If you want to tweak this mechanism try tuning REDIRECT-MAX-TIMES
option (http://doc.scrapy.org/en/latest/topics/settings.html#redirect-max-times)
Thanks for your explanation.
The issue was that my crawler kept getting redirected indefinitely although it should have stopped after 20 redirects. However I may have overlooked that the DW shut down unexpectedly during that time. I will have to look further into that. You can close this issue if you want and I will open a new one when I know the exact cause.
Right now I have every worker running in his own window. What is a good practice to notice the latter behavior (e.g. DB worker shutting down) without having to switch between multiple windows all the time (spiders, SWs, DWs and broker all have their own window)?
First, please report any errors causing workers to crash, this would help to make Frontera more reliable. There are few options I see:
respawn
samza for running the crawler processes, and log the output to the log files.

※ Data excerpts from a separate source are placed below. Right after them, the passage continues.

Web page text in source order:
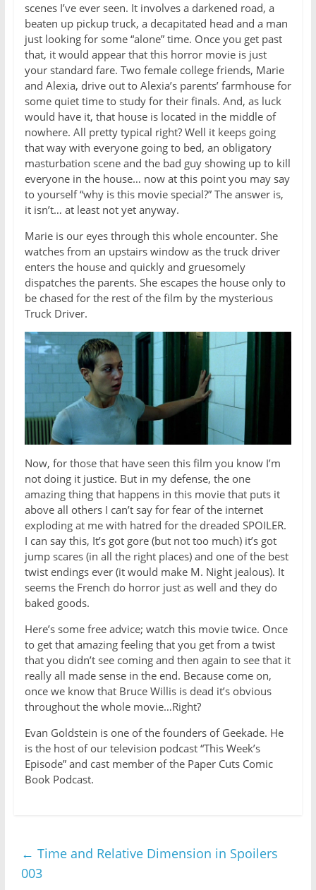
scenes I’ve ever seen. It involves a darkened road, a
beaten up pickup truck, a decapitated head and a man
just looking for some “alone” time. Once you get past
that, it would appear that this horror movie is just
your standard fare. Two female college friends, Marie
and Alexia, drive out to Alexia’s parents’ farmhouse for
some quiet time to study for their finals. And, as luck
would have it, that house is located in the middle of
nowhere. All pretty typical right? Well it keeps going
that way with everyone going to bed, an obligatory
masturbation scene and the bad guy showing up to kill
everyone in the house… now at this point you may say
to yourself “why is this movie special?” The answer is,
it isn’t… at least not yet anyway.
Marie is our eyes through this whole encounter. She
watches from an upstairs window as the truck driver
enters the house and quickly and gruesomely
dispatches the parents. She escapes the house only to
be chased for the rest of the film by the mysterious
Truck Driver.
Now, for those that have seen this film you know I’m
not doing it justice. But in my defense, the one
amazing thing that happens in this movie that puts it
above all others I can’t say for fear of the internet
exploding at me with hatred for the dreaded SPOILER.
I can say this, It’s got gore (but not too much) it’s got
jump scares (in all the right places) and one of the best
twist endings ever (it would make M. Night jealous). It
seems the French do horror just as well and they do
baked goods.
Here’s some free advice; watch this movie twice. Once
to get that amazing feeling that you get from a twist
that you didn’t see coming and then again to see that it
really all made sense in the end. Because come on,
once we know that Bruce Willis is dead it’s obvious
throughout the whole movie…Right?
Evan Goldstein is one of the founders of Geekade. He
is the host of our television podcast “This Week’s
Episode” and cast member of the Paper Cuts Comic
Book Podcast.
← Time and Relative Dimension in Spoilers
003

You will be able to track the problems with logs, and upstart will restart id process dies.Thanks a lot :) . I still seem to be having the same issue. One of my crawlers seems to get stuck in a redirect loop after crawling for a while. When I disable AJAX crawl and redirects all together, one of my spiders just seems to stop crawling after a while. I will debug a bit further and report back whenever I find out more about the cause. Of course any ideas/help from your side would be awesome :) .
The spider which stops crawling after a while sends this output when I hit ctrl+c:
Unhandled Error
Traceback (most recent call last):
File "/usr/local/lib/python2.7/dist-packages/scrapy/commands/crawl.py", line 58, in run
self.crawler_process.start()
File "/usr/local/lib/python2.7/dist-packages/scrapy/crawler.py", line 269, in start
reactor.run(installSignalHandlers=False) # blocking call
File "/usr/local/lib/python2.7/dist-packages/twisted/internet/base.py", line 1194, in run
self.mainLoop()
File "/usr/local/lib/python2.7/dist-packages/twisted/internet/base.py", line 1203, in mainLoop
self.runUntilCurrent()
--- <exception caught here> ---
File "/usr/local/lib/python2.7/dist-packages/twisted/internet/base.py", line 798, in runUntilCurrent
f(*a, **kw)
File "/usr/local/lib/python2.7/dist-packages/scrapy/crawler.py", line 283, in _graceful_stop_reactor
d = self.stop()
File "/usr/local/lib/python2.7/dist-packages/scrapy/crawler.py", line 192, in stop
return defer.DeferredList([c.stop() for c in self.crawlers])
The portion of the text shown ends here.